Assignment 12:

Michelle Greene

Spreadsheet programs such as Excel are excellent programs that can be used to quickly generate a table of values.

Let's take a look at the Fibonacci Sequence generated using Excel.

 It is easy to see that this sequence gets large very quickly. In order to generate the Fibonacci Sequence, I simply entered the first couple of numbers into A2 and A3. Then, in A4, I assigned the function "=A2 + A3" and then filled down. This generated the sequence I was after.

Now, let's explore some ratios within this sequence. Let's look at the ratio of adjacent terms in the sequence.

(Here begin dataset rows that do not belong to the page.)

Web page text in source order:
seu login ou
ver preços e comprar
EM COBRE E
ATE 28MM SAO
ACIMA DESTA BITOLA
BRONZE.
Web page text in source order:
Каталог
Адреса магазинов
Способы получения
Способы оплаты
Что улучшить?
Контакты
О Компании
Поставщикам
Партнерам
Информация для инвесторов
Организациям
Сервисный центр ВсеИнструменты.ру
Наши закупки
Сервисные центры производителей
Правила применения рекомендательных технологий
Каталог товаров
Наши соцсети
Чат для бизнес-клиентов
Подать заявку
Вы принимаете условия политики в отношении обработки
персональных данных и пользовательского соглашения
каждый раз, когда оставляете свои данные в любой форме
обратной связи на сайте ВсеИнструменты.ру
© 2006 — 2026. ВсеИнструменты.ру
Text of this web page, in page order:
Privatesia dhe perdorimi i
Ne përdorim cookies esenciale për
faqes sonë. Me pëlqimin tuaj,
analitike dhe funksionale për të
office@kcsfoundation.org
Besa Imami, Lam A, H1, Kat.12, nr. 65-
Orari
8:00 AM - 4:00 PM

 To illustrate this, I just added another column to my data. In this new column, the data consisted of the ratio of the number to the left of it to the number to the left and up one. For example, in B3, I gave the command "=A3/A2" and filled down. Notice that the ratio converges to about 1.618. What does this number represent? The golden ratio, of course!

What about the ratio of every other term? Let's add on another column and take a look at these ratios.

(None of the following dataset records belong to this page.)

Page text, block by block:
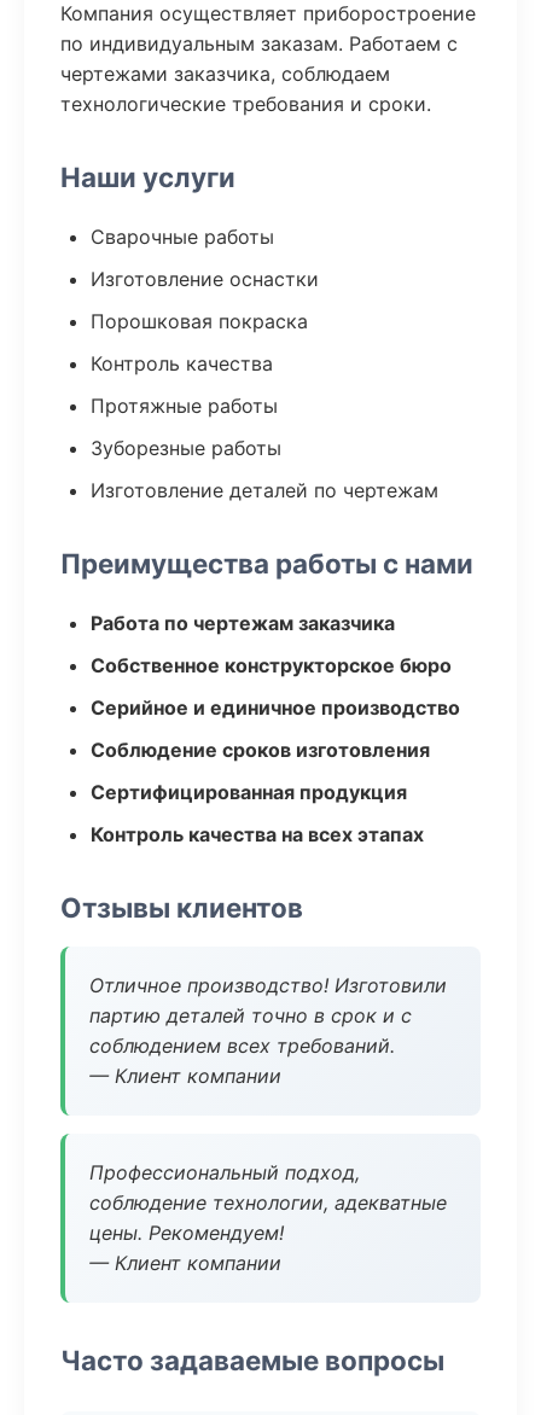
Компания осуществляет приборостроение
по индивидуальным заказам. Работаем с
чертежами заказчика, соблюдаем
технологические требования и сроки.
Наши услуги
Сварочные работы
Изготовление оснастки
Порошковая покраска
Контроль качества
Протяжные работы
Зуборезные работы
Изготовление деталей по чертежам
Преимущества работы с нами
Работа по чертежам заказчика
Собственное конструкторское бюро
Серийное и единичное производство
Соблюдение сроков изготовления
Сертифицированная продукция
Контроль качества на всех этапах
Отзывы клиентов
Отличное производство! Изготовили
партию деталей точно в срок и с
соблюдением всех требований.
— Клиент компании
Профессиональный подход,
соблюдение технологии, адекватные
цены. Рекомендуем!
— Клиент компании
Часто задаваемые вопросы

 Beginning in C4, I simply gave the command "=A4/A2" and filled down. Notice that this ratio converges to about 2.618. What is special about this number? How does it relate to the previous ration, the golden ratio? Well, it is the golden ratio squared.

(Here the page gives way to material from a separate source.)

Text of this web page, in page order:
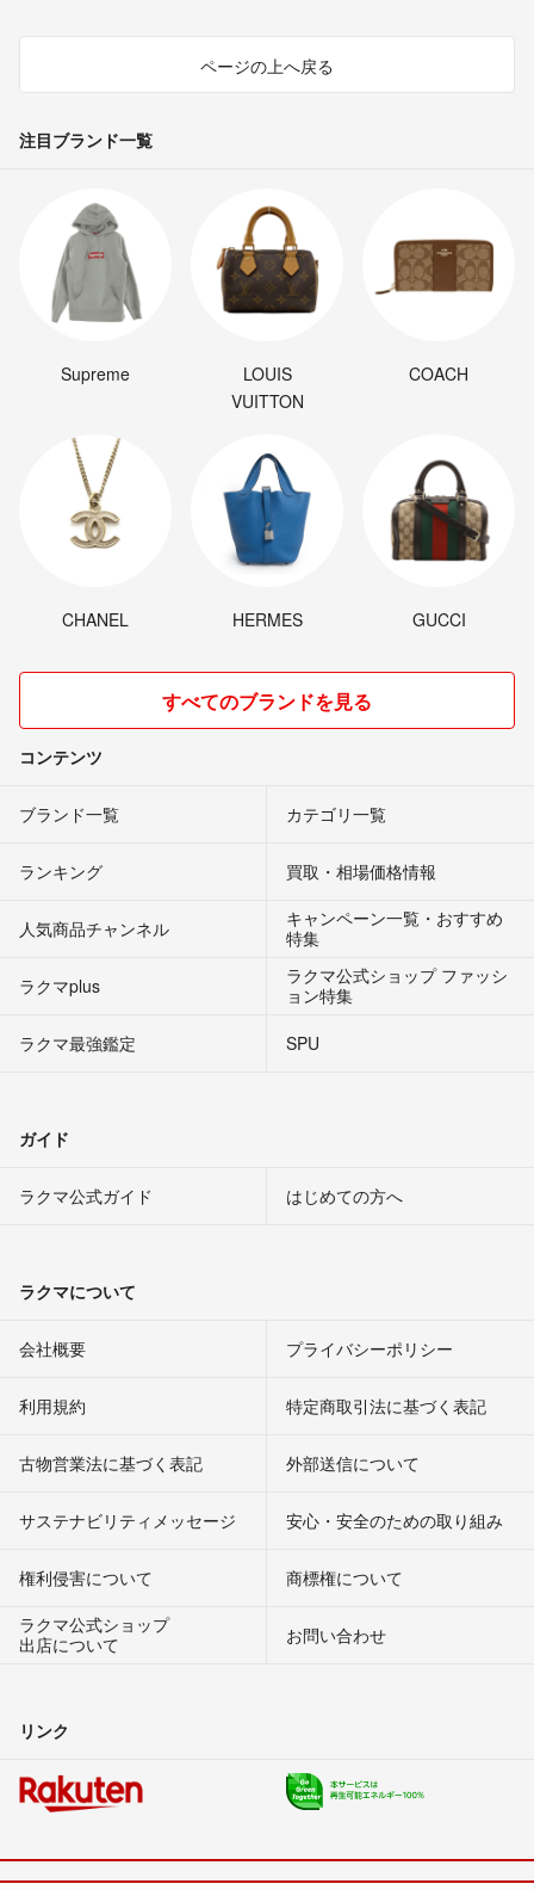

Let's look at another sequence, known as the Lucas Sequence.

 This sequence is similar to the Fibonacci Sequence, but it begins with f(0) = 1 and f(1) = 3. Then f(2) = f(0) + f(1) and so on. So in A4, I gave the command "=A3+A2" then filled down. This gave me the Lucas Sequence.

What happens if we take the ratios of adjacent terms from this sequence? Let's have a look.

 Here, I used the same command that I used with the Fibonacci Sequence. This ratio also converges to about 1.618, the golden ratio!